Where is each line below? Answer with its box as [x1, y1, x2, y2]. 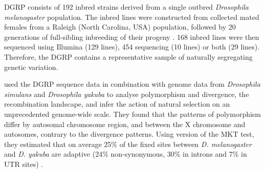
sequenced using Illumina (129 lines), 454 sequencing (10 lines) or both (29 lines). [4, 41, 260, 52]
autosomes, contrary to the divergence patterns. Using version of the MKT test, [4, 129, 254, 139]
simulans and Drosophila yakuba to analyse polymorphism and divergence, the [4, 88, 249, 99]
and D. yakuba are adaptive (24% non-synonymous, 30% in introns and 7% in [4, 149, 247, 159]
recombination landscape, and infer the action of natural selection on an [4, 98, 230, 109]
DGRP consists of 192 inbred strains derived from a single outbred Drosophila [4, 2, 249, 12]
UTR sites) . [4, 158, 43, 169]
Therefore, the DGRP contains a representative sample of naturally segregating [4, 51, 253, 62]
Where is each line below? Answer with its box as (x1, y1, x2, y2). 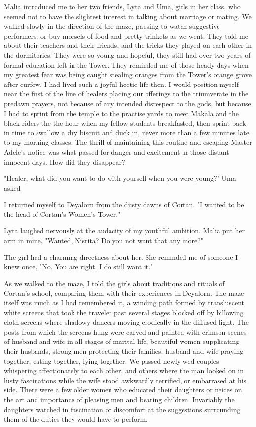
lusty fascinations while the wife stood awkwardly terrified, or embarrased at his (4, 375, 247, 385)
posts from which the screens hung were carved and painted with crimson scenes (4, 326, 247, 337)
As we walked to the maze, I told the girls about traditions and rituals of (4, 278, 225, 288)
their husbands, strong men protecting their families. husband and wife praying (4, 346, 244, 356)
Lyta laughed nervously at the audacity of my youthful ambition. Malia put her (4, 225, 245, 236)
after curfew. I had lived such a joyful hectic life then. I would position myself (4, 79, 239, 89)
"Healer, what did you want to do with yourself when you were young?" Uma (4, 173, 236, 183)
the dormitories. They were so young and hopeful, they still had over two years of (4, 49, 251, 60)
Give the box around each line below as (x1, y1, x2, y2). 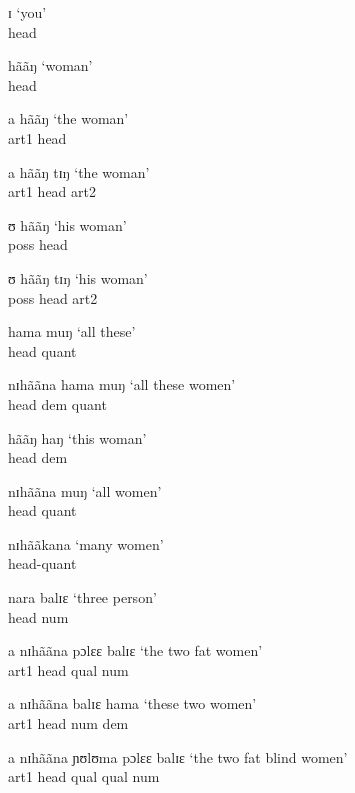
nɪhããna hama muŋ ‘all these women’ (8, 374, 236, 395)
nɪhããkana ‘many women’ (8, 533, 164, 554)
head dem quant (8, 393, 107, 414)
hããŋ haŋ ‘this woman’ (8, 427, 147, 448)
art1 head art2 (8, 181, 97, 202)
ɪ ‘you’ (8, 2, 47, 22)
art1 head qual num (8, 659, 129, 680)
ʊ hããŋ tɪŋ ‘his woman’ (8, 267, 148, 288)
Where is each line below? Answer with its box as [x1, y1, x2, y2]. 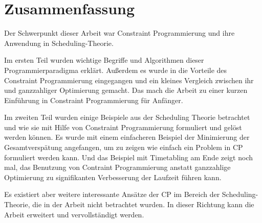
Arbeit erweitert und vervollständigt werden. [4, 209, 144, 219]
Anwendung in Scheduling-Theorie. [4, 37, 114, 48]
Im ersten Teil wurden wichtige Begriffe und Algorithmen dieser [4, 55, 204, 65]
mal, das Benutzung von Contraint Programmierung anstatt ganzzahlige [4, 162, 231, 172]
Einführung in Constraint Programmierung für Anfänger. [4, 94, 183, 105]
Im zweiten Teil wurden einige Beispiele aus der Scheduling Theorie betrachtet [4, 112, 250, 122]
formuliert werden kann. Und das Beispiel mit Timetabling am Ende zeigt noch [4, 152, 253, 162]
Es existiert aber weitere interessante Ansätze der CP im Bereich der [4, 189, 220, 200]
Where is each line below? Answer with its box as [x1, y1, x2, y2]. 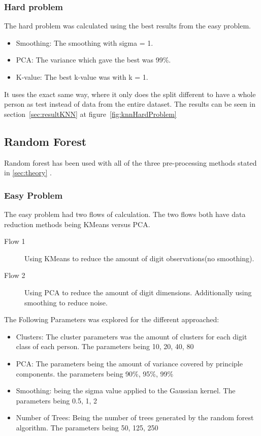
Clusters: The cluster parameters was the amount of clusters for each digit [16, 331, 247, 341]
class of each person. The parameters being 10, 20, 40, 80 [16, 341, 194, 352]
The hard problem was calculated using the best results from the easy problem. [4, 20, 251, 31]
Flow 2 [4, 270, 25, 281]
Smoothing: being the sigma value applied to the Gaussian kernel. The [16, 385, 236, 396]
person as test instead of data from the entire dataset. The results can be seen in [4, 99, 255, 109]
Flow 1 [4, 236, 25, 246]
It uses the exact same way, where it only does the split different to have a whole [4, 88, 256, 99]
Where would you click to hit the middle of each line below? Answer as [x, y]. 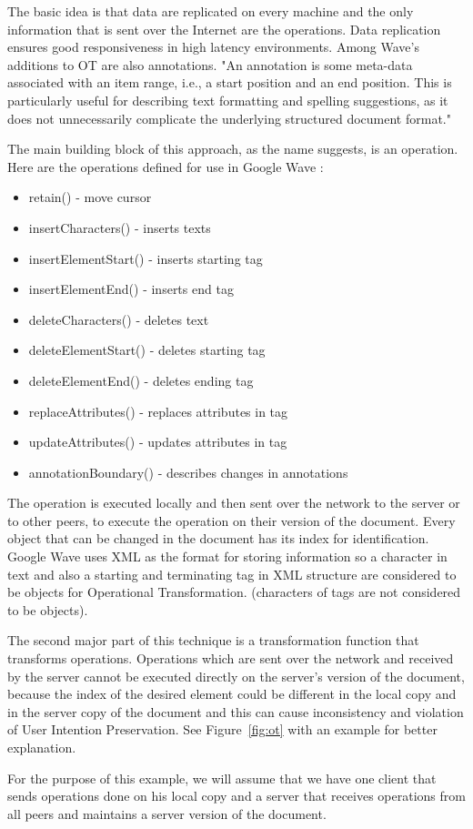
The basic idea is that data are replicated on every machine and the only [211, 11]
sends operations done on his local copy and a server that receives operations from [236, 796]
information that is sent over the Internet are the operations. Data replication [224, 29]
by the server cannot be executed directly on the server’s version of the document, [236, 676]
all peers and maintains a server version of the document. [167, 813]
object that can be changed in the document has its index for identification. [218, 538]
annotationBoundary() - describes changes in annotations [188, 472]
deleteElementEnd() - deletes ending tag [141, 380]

------

Your answer is the exact run of lines above from the one with "and D. yakuba" through the one with "Es existiert aber", both ends included, minus any picture.

and D. yakuba are adaptive (24% non-synonymous, 30% in introns and 7% in [4, 149, 247, 159]
recombination landscape, and infer the action of natural selection on an [4, 98, 230, 109]
DGRP consists of 192 inbred strains derived from a single outbred Drosophila [4, 2, 249, 12]
UTR sites) . [4, 158, 43, 169]
Therefore, the DGRP contains a representative sample of naturally segregating [4, 51, 253, 62]
Where is each line below? Answer with its box as (x1, y1, x2, y2). 
lusty fascinations while the wife stood awkwardly terrified, or embarrased at his (4, 375, 247, 385)
posts from which the screens hung were carved and painted with crimson scenes (4, 326, 247, 337)
As we walked to the maze, I told the girls about traditions and rituals of (4, 278, 225, 288)
their husbands, strong men protecting their families. husband and wife praying (4, 346, 244, 356)
Lyta laughed nervously at the audacity of my youthful ambition. Malia put her (4, 225, 245, 236)
after curfew. I had lived such a joyful hectic life then. I would position myself (4, 79, 239, 89)
"Healer, what did you want to do with yourself when you were young?" Uma (4, 173, 236, 183)
the dormitories. They were so young and hopeful, they still had over two years of (4, 49, 251, 60)
Give the box around each line below as (x1, y1, x2, y2). 
nɪhããna hama muŋ ‘all these women’ (8, 374, 236, 395)
nɪhããkana ‘many women’ (8, 533, 164, 554)
head dem quant (8, 393, 107, 414)
hããŋ haŋ ‘this woman’ (8, 427, 147, 448)
art1 head art2 (8, 181, 97, 202)
ɪ ‘you’ (8, 2, 47, 22)
art1 head qual num (8, 659, 129, 680)
ʊ hããŋ tɪŋ ‘his woman’ (8, 267, 148, 288)
Where is each line below? Answer with its box as [x1, y1, x2, y2]. 
Arbeit erweitert und vervollständigt werden. [4, 209, 144, 219]
Anwendung in Scheduling-Theorie. [4, 37, 114, 48]
Im ersten Teil wurden wichtige Begriffe und Algorithmen dieser [4, 55, 204, 65]
mal, das Benutzung von Contraint Programmierung anstatt ganzzahlige [4, 162, 231, 172]
Einführung in Constraint Programmierung für Anfänger. [4, 94, 183, 105]
Im zweiten Teil wurden einige Beispiele aus der Scheduling Theorie betrachtet [4, 112, 250, 122]
formuliert werden kann. Und das Beispiel mit Timetabling am Ende zeigt noch [4, 152, 253, 162]
Es existiert aber weitere interessante Ansätze der CP im Bereich der [4, 189, 220, 200]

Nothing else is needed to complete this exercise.